From my hotel room as I opened the curtains, I knew that someone must
have chosen my room quite strategically: I could look straight down at
the Theater, majestically set at the back of a charmingly quiet and
atmospheric square. Later, daydreaming as I lay in bed, happily
exhausted from the day’s work, the amazing building, seemed to
come to life, peeping, smiling at me -- images which made me think of
that most adorable of Ravel’s work “L’enfant et les sortilèges”!
Indeed the magical moments spent playing to my heart’s content,
on the stage of the gorgeous 780-seater will remain in my mind, as the
most magical of my career: the whole experience felt surreally like a dream come true!
Given that I come across few compatriots on the podium and still
haunted by last year’s nightmare (v. February 2006) -- do you
wonder -- working with the ever-so-calm conductor, Luís
Malheiro, was a breath of fresh air. The Amazonas Filarmônica is
filled with Bulgarians and Russians; most of them, married to local men
or women have made Manaus, this gentlest of Brazilian towns, their home for the last 8-10 years.

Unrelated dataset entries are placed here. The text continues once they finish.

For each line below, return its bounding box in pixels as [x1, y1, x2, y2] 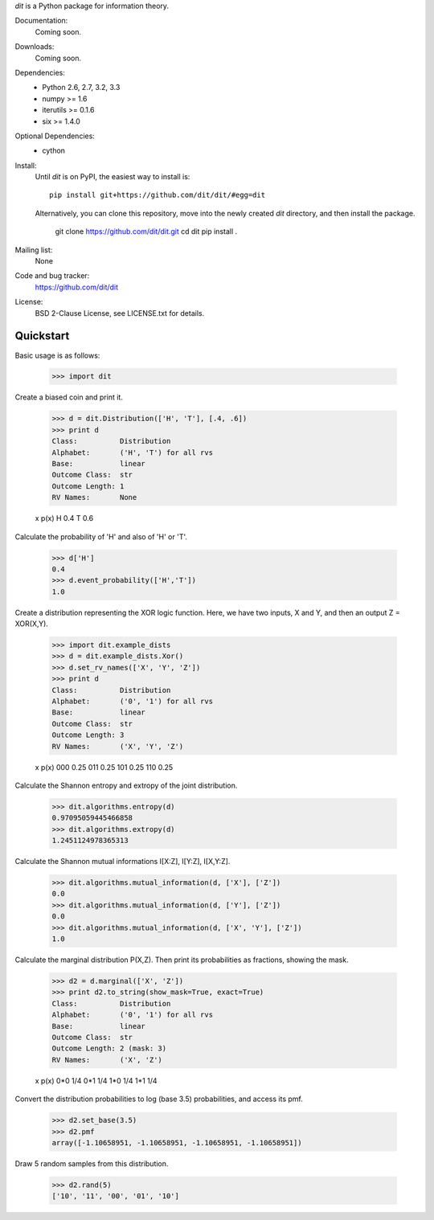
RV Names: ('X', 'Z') [51, 1055, 162, 1064]
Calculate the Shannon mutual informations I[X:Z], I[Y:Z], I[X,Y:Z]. [14, 857, 231, 866]
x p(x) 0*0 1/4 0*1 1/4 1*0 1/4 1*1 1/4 [35, 1075, 158, 1085]
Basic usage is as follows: [14, 350, 100, 360]
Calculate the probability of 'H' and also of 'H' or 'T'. [14, 531, 188, 542]
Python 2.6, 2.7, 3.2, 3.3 [42, 83, 121, 92]
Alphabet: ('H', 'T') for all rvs [51, 448, 213, 457]
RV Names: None [51, 493, 137, 502]
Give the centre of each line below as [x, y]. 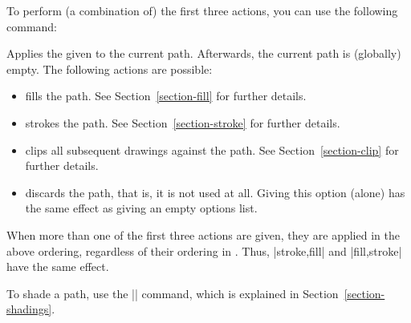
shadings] [29, 309]
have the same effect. [58, 266]
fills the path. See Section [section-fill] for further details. [166, 96]
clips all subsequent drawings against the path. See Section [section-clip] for [212, 149]
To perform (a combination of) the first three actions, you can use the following [202, 10]
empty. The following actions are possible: [110, 69]
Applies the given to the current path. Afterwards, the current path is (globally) [204, 53]
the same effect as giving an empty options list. [141, 208]
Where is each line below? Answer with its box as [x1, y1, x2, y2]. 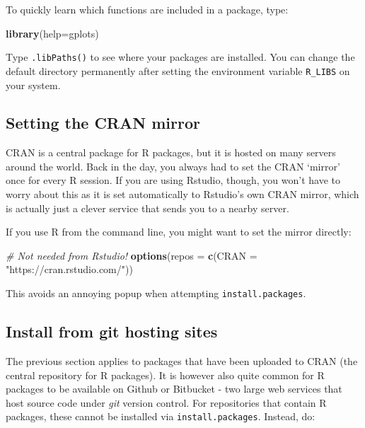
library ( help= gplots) [6, 25, 99, 40]
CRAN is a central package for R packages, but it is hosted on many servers [6, 145, 336, 160]
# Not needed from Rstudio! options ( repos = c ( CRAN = [6, 248, 257, 262]
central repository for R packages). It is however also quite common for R [6, 367, 325, 382]
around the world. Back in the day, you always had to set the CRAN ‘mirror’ [6, 158, 340, 173]
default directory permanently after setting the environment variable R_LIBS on [6, 63, 350, 78]
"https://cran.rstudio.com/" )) [6, 262, 133, 277]
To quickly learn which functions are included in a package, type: [6, 2, 289, 16]
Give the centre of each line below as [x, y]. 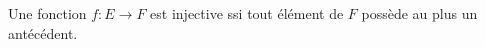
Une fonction [47, 13]
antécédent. [43, 32]
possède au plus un [419, 13]
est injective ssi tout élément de [247, 13]
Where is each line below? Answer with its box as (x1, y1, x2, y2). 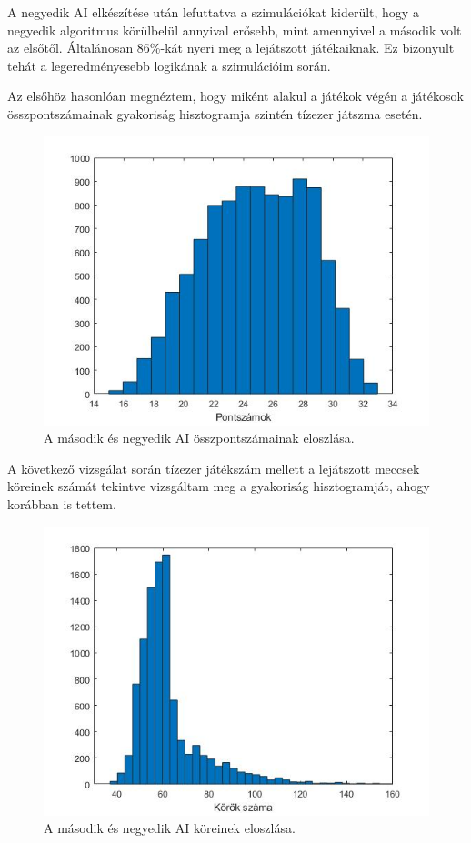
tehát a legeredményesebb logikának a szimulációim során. (7, 55, 331, 75)
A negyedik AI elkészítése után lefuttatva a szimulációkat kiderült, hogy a (7, 3, 419, 21)
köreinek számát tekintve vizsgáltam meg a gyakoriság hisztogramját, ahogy (7, 477, 430, 496)
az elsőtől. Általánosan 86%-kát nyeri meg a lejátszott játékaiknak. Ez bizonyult (7, 38, 455, 57)
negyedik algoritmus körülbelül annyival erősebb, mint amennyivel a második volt (7, 20, 462, 39)
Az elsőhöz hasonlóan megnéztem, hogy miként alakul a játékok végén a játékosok (7, 86, 464, 105)
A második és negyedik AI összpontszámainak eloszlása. (44, 428, 355, 447)
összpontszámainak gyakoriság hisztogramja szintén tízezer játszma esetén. (7, 104, 423, 123)
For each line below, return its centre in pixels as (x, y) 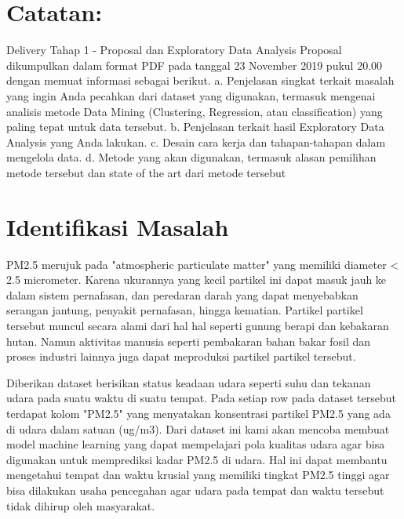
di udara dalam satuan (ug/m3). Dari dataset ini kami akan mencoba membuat (198, 428)
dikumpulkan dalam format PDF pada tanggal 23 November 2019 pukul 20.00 (195, 65)
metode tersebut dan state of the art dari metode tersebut (146, 172)
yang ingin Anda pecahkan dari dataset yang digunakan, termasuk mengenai (191, 95)
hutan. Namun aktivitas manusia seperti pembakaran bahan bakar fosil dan (189, 341)
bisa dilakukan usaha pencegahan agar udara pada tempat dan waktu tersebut (195, 490)
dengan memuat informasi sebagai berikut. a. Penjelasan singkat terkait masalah (200, 80)
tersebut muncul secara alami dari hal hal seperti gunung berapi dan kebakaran (198, 325)
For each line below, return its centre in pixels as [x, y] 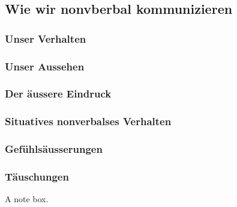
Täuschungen [37, 176]
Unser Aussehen [45, 66]
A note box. [27, 199]
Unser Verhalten [46, 38]
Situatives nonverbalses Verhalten [88, 121]
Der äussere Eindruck [58, 94]
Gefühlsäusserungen [54, 149]
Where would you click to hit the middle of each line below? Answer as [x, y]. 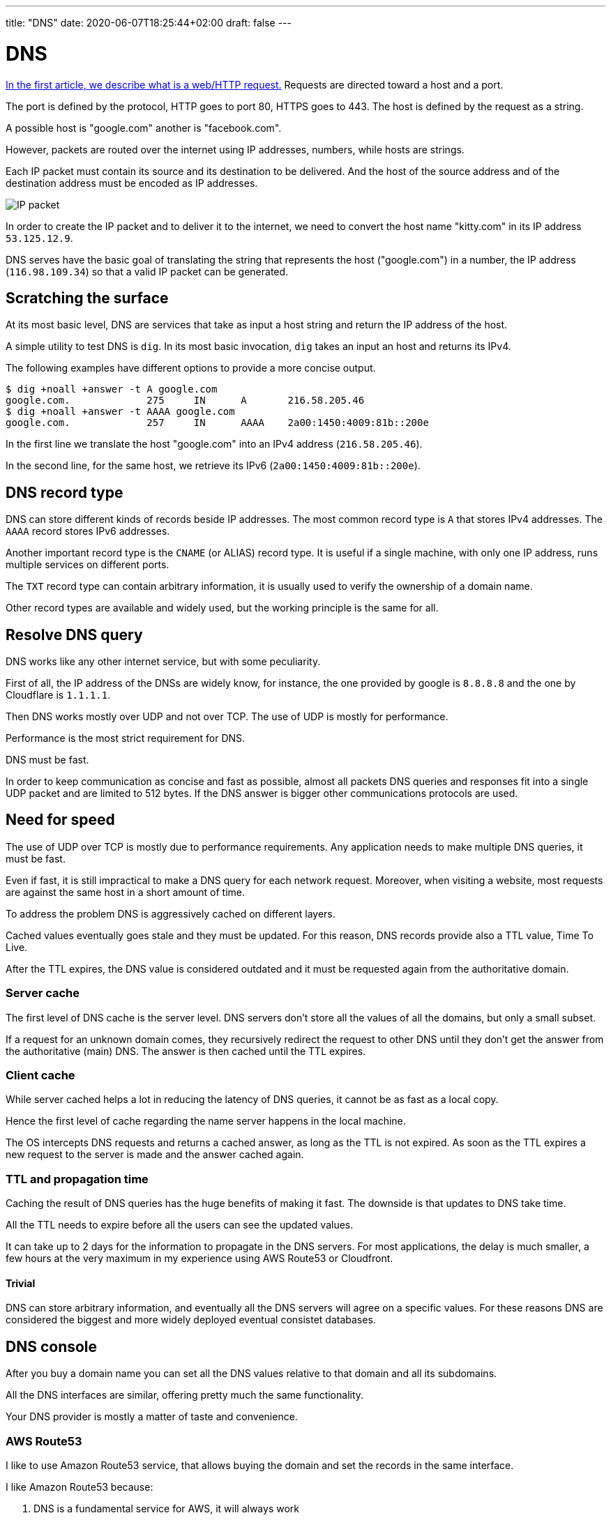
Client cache [40, 1075]
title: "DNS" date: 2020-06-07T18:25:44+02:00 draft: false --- [149, 23]
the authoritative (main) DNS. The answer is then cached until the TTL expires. [186, 1051]
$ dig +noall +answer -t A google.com [112, 389]
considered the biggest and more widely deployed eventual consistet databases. [191, 1320]
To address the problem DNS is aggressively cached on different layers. [171, 913]
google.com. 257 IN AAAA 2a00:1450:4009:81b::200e [217, 423]
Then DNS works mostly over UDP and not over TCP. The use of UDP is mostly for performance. [227, 717]
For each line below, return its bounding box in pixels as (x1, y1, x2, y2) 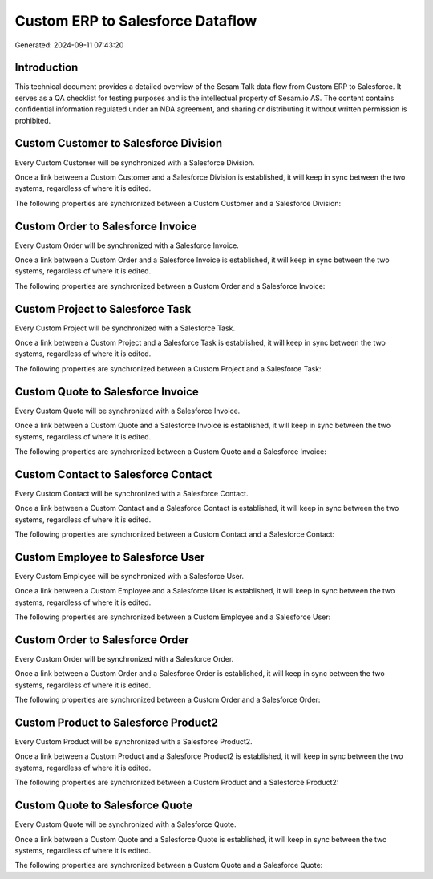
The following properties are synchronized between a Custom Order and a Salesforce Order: (14, 695, 321, 705)
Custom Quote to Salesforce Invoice (14, 385, 200, 399)
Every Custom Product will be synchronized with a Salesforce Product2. (14, 737, 253, 747)
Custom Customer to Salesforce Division (14, 136, 223, 150)
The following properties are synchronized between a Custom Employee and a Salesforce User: (14, 612, 331, 622)
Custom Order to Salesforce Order (14, 633, 189, 646)
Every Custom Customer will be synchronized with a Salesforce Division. (14, 157, 255, 168)
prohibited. (14, 115, 51, 125)
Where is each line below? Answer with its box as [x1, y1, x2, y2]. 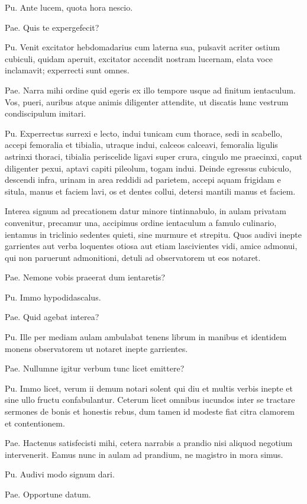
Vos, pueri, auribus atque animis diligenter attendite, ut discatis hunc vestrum [5, 95, 289, 108]
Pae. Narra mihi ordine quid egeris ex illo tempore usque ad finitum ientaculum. [5, 83, 296, 96]
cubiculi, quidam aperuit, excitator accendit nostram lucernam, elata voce [5, 52, 273, 64]
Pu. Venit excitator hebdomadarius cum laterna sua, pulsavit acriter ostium [5, 41, 280, 53]
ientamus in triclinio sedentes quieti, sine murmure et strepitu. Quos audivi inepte [5, 228, 302, 240]
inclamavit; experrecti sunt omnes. [5, 64, 130, 76]
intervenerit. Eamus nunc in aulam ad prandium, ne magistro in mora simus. [5, 448, 283, 460]
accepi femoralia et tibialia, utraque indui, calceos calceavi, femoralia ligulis [5, 138, 278, 151]
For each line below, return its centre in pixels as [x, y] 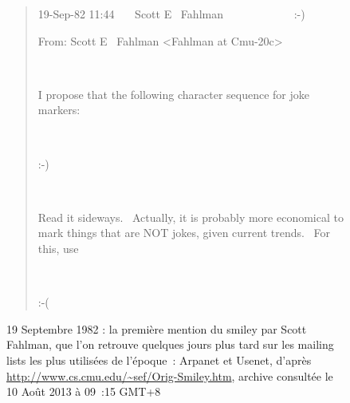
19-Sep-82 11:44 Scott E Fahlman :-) [171, 14]
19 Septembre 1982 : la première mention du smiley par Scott [157, 328]
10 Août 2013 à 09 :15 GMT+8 [84, 391]
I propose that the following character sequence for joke [173, 94]
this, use [58, 248]
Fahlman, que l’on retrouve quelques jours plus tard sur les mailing [170, 344]
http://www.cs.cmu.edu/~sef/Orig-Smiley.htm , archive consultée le [170, 375]
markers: [59, 110]
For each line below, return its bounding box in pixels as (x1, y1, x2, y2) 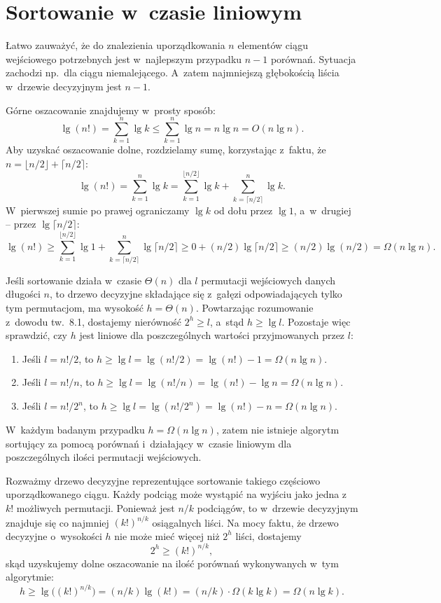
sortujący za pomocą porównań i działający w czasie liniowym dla (6, 436, 292, 450)
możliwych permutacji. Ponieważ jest (16, 500, 175, 515)
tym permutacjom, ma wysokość (6, 300, 143, 315)
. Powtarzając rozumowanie (195, 300, 314, 315)
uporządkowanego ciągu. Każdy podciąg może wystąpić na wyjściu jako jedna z (6, 487, 347, 501)
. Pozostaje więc (281, 314, 351, 328)
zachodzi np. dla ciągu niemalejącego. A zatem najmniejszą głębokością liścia (6, 65, 339, 80)
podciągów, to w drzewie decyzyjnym (197, 500, 358, 515)
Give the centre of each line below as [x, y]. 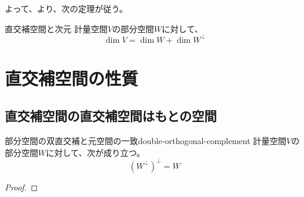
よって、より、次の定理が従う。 [66, 8]
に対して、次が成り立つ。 [95, 152]
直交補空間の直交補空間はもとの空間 [111, 116]
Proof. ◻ [21, 187]
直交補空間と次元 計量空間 [56, 28]
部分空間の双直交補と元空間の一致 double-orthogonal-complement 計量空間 [146, 141]
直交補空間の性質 [72, 78]
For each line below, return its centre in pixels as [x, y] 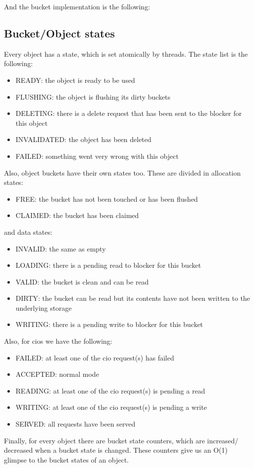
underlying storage [44, 307]
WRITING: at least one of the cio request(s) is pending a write [111, 407]
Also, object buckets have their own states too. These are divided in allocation [122, 172]
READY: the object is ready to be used [75, 80]
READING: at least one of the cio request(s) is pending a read [110, 390]
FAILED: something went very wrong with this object [97, 156]
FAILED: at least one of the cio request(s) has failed [95, 357]
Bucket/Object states [59, 33]
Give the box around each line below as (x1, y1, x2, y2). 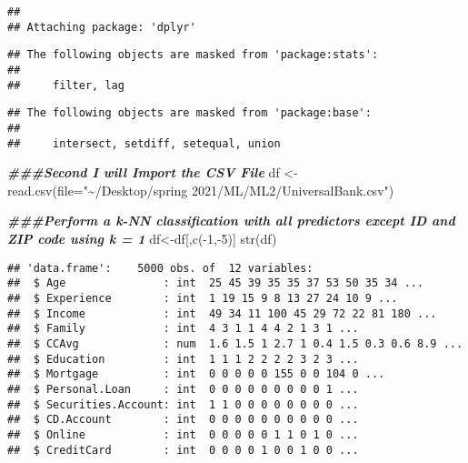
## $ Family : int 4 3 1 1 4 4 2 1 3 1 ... (7, 322, 359, 336)
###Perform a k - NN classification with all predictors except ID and (7, 211, 455, 230)
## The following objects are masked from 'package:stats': (7, 48, 379, 62)
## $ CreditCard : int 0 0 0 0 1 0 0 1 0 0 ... (7, 443, 359, 457)
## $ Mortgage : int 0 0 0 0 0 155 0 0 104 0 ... (7, 367, 385, 381)
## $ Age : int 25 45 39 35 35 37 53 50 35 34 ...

The life of a concert pianist can be the loneliest of all professions
in the music business. Contrary to common belief and although Music is
conducive to loving or sharing feelings, the existence of a keyboard
soloist is not synonymous to gregariousness: once rehearsals are over,
ever so swiftly, everyone goes back to his/her own daily routine. The
visiting artist has no choice but to remain hanging on to the piano,
mainly for comfort’s sake! Opportunities to meet some great
people are abundant but encounters of the spontaneous kind do not
happen that often: everyone assumes exciting programs pack one’s
day ... not true!
When I noticed some musicians looking in from backstage, quite a long
while after rehearsal was over, I beckoned at them to approach for a
chat and timidly suggested going out for a drink or two later on, my
treat: this time I was lucky!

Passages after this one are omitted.